[Data items]
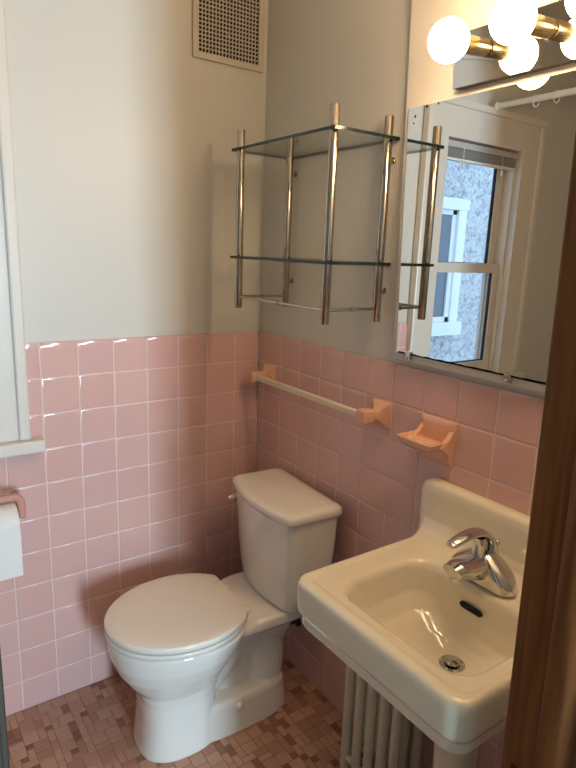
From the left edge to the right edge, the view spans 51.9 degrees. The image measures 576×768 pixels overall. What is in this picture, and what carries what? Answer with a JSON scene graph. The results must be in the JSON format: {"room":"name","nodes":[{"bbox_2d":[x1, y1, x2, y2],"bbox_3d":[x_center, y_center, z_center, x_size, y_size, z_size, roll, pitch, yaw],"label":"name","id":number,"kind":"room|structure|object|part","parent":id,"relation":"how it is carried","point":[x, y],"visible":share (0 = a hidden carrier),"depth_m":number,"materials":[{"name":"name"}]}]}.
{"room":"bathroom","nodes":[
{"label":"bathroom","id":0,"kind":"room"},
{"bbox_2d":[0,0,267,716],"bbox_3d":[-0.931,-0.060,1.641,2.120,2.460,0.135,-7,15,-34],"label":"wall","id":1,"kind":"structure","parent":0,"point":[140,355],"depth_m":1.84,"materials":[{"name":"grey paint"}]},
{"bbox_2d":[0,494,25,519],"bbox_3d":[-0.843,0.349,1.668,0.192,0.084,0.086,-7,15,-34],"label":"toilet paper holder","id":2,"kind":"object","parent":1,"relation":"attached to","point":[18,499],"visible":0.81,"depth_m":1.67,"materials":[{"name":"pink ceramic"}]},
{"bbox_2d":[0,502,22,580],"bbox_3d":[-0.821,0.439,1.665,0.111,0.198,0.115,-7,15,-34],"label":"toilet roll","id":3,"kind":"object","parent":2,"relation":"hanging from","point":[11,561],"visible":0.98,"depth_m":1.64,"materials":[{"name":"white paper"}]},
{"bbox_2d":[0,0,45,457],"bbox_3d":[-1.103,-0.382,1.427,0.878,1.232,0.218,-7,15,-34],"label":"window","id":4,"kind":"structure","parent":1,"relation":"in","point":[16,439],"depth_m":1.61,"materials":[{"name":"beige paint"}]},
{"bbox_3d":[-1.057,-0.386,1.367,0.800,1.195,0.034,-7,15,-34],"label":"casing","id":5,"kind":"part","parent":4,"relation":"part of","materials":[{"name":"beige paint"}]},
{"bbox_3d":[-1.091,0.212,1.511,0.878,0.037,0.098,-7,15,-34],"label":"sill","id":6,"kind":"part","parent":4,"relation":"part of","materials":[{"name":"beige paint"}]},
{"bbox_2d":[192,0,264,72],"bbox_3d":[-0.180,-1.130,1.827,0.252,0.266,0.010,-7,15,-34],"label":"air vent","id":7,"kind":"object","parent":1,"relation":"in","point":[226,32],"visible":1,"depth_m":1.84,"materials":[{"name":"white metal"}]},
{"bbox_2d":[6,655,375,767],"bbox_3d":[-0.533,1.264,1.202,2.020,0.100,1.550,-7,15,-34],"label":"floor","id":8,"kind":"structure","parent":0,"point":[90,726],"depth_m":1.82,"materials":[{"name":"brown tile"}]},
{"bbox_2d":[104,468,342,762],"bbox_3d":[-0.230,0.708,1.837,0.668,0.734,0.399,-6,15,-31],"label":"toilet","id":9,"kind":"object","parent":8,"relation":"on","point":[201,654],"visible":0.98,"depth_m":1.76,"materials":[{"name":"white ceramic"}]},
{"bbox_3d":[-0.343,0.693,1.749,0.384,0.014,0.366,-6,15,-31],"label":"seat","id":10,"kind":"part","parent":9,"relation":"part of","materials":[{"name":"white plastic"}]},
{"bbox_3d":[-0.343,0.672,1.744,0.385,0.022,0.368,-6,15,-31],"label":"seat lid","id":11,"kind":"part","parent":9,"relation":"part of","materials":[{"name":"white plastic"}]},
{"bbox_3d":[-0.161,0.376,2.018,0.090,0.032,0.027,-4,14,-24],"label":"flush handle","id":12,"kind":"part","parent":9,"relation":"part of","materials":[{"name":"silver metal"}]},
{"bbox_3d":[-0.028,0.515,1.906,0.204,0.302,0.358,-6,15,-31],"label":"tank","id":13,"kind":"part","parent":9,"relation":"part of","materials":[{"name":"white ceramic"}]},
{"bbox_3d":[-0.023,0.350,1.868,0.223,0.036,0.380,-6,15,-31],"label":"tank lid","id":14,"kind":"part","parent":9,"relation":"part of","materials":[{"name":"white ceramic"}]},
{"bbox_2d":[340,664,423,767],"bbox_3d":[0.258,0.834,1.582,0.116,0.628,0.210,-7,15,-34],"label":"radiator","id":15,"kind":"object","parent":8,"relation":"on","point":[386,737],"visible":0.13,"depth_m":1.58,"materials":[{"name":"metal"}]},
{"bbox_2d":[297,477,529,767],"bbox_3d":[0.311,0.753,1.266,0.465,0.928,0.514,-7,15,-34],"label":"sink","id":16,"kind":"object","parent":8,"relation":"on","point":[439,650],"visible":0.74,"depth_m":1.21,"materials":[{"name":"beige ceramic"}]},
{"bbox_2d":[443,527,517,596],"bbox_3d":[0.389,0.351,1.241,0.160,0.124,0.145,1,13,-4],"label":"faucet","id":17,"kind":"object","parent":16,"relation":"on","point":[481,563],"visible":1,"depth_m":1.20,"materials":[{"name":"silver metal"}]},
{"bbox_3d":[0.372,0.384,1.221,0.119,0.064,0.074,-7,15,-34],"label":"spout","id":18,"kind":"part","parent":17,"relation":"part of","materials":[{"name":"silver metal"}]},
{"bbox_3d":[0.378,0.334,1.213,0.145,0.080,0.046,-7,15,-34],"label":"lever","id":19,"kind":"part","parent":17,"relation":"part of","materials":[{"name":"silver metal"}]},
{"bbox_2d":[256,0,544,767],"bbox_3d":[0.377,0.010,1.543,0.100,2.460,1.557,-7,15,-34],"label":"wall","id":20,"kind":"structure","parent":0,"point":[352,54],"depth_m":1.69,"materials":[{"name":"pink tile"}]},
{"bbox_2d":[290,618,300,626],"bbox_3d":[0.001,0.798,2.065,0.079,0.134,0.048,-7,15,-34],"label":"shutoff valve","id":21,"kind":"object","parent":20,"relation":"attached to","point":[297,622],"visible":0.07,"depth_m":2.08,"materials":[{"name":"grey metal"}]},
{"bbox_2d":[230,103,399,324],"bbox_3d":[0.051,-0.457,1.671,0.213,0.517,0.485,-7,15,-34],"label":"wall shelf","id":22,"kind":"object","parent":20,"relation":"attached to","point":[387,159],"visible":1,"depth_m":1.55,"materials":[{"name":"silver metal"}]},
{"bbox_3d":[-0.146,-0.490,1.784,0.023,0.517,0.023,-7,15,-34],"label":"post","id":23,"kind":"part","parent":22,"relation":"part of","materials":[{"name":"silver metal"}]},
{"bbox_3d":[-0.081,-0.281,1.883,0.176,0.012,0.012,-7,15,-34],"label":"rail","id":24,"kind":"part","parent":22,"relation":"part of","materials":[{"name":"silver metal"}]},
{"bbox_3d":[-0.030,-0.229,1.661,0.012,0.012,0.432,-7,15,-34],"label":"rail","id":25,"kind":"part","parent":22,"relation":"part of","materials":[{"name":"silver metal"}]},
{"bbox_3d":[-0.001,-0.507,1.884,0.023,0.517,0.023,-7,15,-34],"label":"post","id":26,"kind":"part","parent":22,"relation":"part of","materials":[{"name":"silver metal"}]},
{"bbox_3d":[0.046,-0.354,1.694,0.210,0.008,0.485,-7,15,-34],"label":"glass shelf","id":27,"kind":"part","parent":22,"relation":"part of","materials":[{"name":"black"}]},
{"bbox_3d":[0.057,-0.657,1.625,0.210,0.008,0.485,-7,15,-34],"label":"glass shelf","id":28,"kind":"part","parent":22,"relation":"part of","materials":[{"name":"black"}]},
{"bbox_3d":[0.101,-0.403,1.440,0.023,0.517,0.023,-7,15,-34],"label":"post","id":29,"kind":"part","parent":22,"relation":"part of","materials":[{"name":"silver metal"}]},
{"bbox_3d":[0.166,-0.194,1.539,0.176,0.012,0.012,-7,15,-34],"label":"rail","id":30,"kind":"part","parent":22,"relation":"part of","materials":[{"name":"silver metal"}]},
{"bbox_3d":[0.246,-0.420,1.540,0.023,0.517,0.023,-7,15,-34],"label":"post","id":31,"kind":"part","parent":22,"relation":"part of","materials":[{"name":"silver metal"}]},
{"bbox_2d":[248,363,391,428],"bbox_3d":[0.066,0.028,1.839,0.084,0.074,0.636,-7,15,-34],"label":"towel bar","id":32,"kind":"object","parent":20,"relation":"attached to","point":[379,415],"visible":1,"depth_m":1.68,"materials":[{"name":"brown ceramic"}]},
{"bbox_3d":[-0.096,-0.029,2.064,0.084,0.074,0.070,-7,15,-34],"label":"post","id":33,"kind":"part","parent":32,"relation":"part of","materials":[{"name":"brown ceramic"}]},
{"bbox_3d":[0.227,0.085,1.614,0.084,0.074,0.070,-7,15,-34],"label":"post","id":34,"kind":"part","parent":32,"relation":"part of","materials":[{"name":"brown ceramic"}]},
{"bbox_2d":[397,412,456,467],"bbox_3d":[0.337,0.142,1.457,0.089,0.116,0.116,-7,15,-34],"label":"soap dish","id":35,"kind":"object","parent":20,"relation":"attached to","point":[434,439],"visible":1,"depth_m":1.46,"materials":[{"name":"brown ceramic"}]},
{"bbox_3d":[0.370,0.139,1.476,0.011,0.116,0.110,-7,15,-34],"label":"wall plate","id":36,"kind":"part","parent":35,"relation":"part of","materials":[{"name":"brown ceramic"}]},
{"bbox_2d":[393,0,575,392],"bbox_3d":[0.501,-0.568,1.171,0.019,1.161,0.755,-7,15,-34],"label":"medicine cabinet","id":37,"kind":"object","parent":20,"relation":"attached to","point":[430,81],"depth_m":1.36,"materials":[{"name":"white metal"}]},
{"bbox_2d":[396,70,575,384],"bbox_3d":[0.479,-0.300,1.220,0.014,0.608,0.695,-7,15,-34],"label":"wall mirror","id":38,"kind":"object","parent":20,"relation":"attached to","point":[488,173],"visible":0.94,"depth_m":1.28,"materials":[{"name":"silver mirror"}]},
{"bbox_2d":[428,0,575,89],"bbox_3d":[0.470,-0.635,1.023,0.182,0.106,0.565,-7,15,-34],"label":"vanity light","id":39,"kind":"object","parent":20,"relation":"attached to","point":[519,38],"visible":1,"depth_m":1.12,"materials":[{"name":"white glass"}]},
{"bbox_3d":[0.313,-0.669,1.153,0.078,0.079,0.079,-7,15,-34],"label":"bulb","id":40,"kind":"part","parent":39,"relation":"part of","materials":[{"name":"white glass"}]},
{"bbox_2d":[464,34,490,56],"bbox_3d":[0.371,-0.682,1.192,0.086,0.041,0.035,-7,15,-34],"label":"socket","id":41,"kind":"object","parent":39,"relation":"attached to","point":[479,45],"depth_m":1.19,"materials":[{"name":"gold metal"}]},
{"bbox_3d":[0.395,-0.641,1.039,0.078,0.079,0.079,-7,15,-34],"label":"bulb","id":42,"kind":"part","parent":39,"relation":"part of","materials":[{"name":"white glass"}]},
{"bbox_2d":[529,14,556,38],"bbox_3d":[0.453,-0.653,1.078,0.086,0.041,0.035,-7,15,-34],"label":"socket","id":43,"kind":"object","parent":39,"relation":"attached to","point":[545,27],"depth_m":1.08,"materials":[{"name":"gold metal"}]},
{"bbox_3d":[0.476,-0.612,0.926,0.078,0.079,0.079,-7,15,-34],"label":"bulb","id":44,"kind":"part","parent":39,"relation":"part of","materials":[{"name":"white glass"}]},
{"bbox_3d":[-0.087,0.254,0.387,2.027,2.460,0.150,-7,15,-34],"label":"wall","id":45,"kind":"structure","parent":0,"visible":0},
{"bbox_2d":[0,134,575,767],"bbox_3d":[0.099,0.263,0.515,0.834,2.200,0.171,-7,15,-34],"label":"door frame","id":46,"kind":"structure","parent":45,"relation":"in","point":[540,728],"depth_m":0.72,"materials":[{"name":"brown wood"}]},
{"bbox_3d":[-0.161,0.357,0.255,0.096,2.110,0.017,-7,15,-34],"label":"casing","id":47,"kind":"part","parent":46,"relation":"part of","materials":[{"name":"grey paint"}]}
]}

**Try it**
Among the lines above, show every one that contains the string "rail".

**Answer to the problem**
{"bbox_3d":[-0.081,-0.281,1.883,0.176,0.012,0.012,-7,15,-34],"label":"rail","id":24,"kind":"part","parent":22,"relation":"part of","materials":[{"name":"silver metal"}]},
{"bbox_3d":[-0.030,-0.229,1.661,0.012,0.012,0.432,-7,15,-34],"label":"rail","id":25,"kind":"part","parent":22,"relation":"part of","materials":[{"name":"silver metal"}]},
{"bbox_3d":[0.166,-0.194,1.539,0.176,0.012,0.012,-7,15,-34],"label":"rail","id":30,"kind":"part","parent":22,"relation":"part of","materials":[{"name":"silver metal"}]},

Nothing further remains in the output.